In the mid-19th century, doing voodoo seems to have been all the rage in New Orleans. Uppercrust Creoles pursued voodoo in much the same way that the trendy of today latch on to the latest New Age development. It was a hot topic of conversation in the posh parlors of well-heeled Creoles, but Orleanians paid much more than mere lip service to the practice of voodoo. Superstitious Creoles scrubbed their front stoops with brick dust to ward off curses and called regularly upon witch doctors and voodoo queens. For the most part, they sought advice on affairs of the heart and purchased gris-gris (voodoo charms), usually in the form of various love potions, powders, oils and ointments. For 19th century tourists, no trip to the Crescent City was complete without a visit to famed voodoo queen Marie Laveau.

The strange and exotic voodoo ceremonies drew throngs of thrill-seekers. Reporters frequently turned up to view the rites, and local newspapers of the period were filled with detailed, sometimes shocking accounts of voodoo conclaves and voodoo-related activities. But the ceremonies witnessed by the hordes and the reporters were often elaborate shows staged for outsiders. Voodoo was a mysterious, secretive cult whose more sinister aspects were carefully shielded from curious eyes.

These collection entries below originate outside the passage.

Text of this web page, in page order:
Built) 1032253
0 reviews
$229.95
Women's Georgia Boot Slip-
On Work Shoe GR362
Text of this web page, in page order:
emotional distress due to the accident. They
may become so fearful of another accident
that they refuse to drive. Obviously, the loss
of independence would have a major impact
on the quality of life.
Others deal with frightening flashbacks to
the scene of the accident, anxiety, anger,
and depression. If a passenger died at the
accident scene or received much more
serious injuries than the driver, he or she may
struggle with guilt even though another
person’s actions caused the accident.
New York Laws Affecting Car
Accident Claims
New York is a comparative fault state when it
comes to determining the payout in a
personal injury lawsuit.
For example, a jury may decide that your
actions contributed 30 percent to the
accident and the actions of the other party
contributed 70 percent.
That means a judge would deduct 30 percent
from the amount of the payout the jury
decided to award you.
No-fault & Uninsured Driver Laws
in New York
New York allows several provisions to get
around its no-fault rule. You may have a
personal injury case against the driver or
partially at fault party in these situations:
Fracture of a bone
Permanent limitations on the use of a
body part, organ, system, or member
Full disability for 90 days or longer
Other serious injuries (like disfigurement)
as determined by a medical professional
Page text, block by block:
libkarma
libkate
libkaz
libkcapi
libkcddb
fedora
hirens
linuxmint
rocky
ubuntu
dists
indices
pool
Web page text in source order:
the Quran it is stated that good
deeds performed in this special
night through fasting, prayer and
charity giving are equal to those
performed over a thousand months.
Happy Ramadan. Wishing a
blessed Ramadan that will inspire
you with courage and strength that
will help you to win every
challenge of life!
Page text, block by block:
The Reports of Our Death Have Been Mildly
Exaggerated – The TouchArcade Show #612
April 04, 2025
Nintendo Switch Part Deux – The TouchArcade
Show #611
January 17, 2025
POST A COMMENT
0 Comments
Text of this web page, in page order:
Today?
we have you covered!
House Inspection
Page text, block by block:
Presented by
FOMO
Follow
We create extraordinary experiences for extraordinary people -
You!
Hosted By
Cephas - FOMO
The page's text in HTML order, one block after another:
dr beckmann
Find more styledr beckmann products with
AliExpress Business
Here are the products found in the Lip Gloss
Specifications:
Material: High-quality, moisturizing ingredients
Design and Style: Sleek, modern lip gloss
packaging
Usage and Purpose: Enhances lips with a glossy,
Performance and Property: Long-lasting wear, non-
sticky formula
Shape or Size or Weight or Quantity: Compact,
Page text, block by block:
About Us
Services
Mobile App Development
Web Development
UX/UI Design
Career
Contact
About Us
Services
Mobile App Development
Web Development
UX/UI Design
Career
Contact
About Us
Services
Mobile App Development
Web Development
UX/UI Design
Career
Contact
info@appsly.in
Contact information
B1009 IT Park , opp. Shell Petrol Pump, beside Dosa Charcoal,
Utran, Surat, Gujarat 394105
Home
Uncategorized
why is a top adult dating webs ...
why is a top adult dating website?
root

Voodoo originated in the African kingdom of Dahomey (now the Republic of Benin). Vodu was the region of the Dahomeans. The word vodu and its various forms - voodoo, voudou, vaudau, even hoodoo - encompassed all aspects of the religion, including the gods, the cult, the cultists and the rituals. One of the primary gods was Zombi (also called Damballah), which was a snake - usually a giant python. Among other things, the snake-worshippers believed that the first man and woman on earth were blind until the serpent gave them sight. The Bantu word zumbi means fetish, and the voodoo cult involved beliefs in sorcery and black magic.

When voodoo arrived in New Orleans, the cultists incorporated some of the characteristics of the Catholic Church. Statues of the Virgin Mary and pictures of the saints sometimes adorned voodoo altars, but the tenets of this religion bore no resemblance to Christianity.

By the late 1600s, the Dahomey were invading neighboring lands to capture slaves and sell them to European traders on what was called the African Slave Coast. By 1700, the Dahomean economy was propped up by the sale of about 20,000 slaves annually and the African kingdom prospered from the slave trade until well into the 19th century. Thousands of shackled Africans were transported by the French to the islands of Martinque, Guradeloupe and Haiti (then called Saint-Domingue). The slaves took with them their voodoo, which flourished in the French West Indies and is still practiced in Haiti.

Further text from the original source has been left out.